=== RECORD EXTRACTS ===
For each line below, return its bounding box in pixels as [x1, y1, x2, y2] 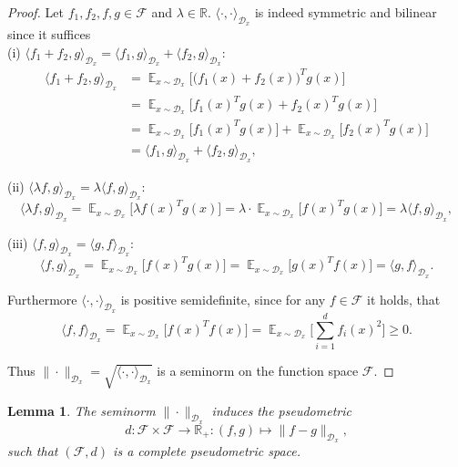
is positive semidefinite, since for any [120, 289, 326, 308]
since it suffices [7, 25, 91, 44]
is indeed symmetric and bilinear [254, 3, 437, 21]
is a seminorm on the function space [157, 360, 359, 379]
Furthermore [7, 289, 77, 308]
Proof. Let [7, 3, 64, 21]
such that [7, 441, 58, 461]
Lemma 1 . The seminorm [7, 400, 156, 420]
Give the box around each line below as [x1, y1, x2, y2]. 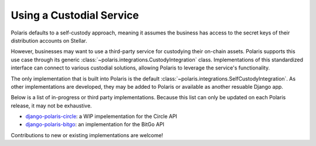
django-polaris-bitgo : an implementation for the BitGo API [25, 121, 164, 128]
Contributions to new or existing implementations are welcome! [11, 131, 163, 138]
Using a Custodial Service [11, 9, 139, 22]
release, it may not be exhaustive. [11, 102, 92, 109]
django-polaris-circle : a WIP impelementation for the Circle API [25, 113, 178, 120]
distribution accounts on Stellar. [11, 37, 87, 44]
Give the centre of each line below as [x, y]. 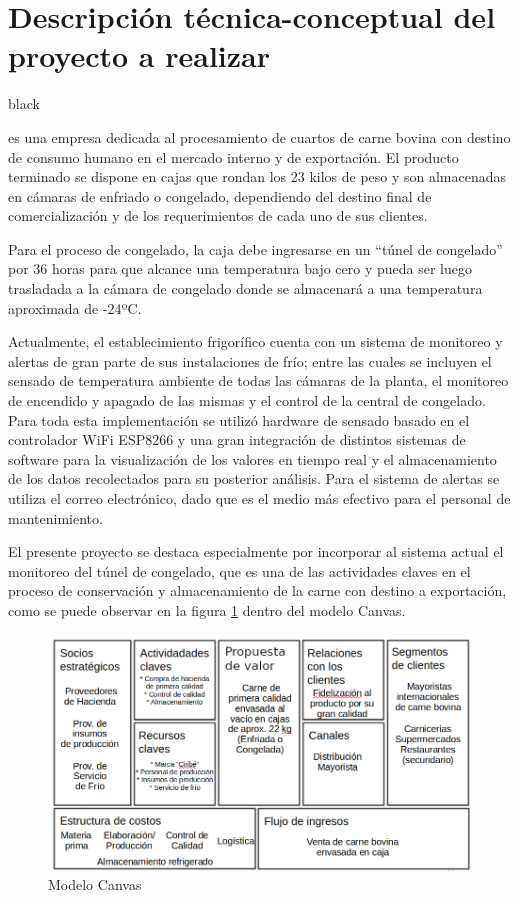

=== ACTIVITY ===
Starting with the line that contains "such that [7, 441, 58, 461]", reproduce every line to the end of the material above, both end lines included, exactly and with no pictures.

=== ANSWER TO THE PROBLEM ===
such that [7, 441, 58, 461]
Lemma 1 . The seminorm [7, 400, 156, 420]
Give the box around each line below as [x1, y1, x2, y2]. 
django-polaris-bitgo : an implementation for the BitGo API [25, 121, 164, 128]
Contributions to new or existing implementations are welcome! [11, 131, 163, 138]
Using a Custodial Service [11, 9, 139, 22]
release, it may not be exhaustive. [11, 102, 92, 109]
django-polaris-circle : a WIP impelementation for the Circle API [25, 113, 178, 120]
distribution accounts on Stellar. [11, 37, 87, 44]
Give the centre of each line below as [x, y]. 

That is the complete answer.